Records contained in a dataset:
----
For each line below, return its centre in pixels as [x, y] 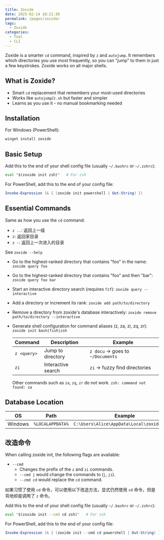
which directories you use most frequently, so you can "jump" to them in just [82, 60]
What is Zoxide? [30, 81]
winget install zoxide [28, 139]
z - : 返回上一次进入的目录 [38, 242]
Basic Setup [24, 154]
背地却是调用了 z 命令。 [29, 496]
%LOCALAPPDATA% [51, 424]
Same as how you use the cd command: [45, 220]
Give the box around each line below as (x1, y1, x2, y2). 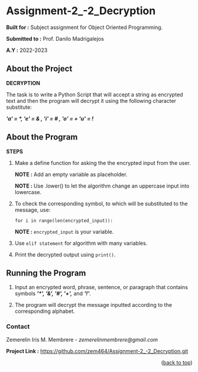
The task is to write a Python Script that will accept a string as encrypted (6, 90, 183, 98)
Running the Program (6, 268, 86, 278)
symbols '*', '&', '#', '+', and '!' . (14, 290, 92, 297)
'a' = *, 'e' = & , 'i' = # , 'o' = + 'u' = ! (6, 115, 94, 122)
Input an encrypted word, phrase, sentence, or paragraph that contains (14, 284, 188, 291)
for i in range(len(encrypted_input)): (14, 218, 113, 224)
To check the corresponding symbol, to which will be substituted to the (14, 200, 188, 207)
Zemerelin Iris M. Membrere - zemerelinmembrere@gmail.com (6, 336, 158, 343)
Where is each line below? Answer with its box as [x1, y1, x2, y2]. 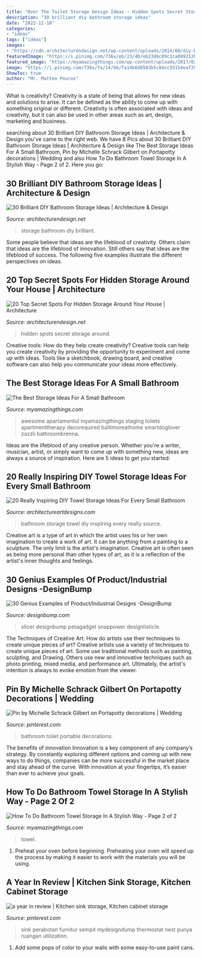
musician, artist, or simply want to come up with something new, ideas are [6, 448, 188, 455]
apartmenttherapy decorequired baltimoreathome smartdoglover [20, 423, 181, 431]
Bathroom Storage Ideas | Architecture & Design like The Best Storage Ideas [6, 142, 194, 149]
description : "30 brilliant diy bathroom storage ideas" [6, 14, 151, 20]
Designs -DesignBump [6, 584, 92, 594]
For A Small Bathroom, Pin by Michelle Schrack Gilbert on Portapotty [6, 148, 175, 156]
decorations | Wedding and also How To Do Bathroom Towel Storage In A [6, 155, 187, 162]
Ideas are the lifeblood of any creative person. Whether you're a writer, [6, 441, 181, 449]
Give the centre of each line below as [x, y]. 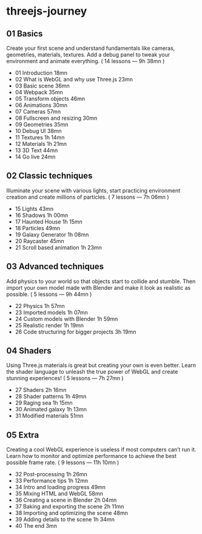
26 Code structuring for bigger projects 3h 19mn [76, 332]
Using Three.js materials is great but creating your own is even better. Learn [101, 365]
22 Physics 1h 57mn [40, 306]
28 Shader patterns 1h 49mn [51, 397]
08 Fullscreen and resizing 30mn [56, 118]
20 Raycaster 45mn [40, 241]
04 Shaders [29, 351]
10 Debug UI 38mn [38, 131]
----
Action item: Set down, exactly as they stand above, the lines starting with the line with "apartmenttherapy decorequired baltimoreathome" and going on through the line with "Ideas are the", and no others.

Solution to the problem:
apartmenttherapy decorequired baltimoreathome smartdoglover [20, 423, 181, 431]
Bathroom Storage Ideas | Architecture & Design like The Best Storage Ideas [6, 142, 194, 149]
description : "30 brilliant diy bathroom storage ideas" [6, 14, 151, 20]
Designs -DesignBump [6, 584, 92, 594]
For A Small Bathroom, Pin by Michelle Schrack Gilbert on Portapotty [6, 148, 175, 156]
decorations | Wedding and also How To Do Bathroom Towel Storage In A [6, 155, 187, 162]
Ideas are the lifeblood of any creative person. Whether you're a writer, [6, 441, 181, 449]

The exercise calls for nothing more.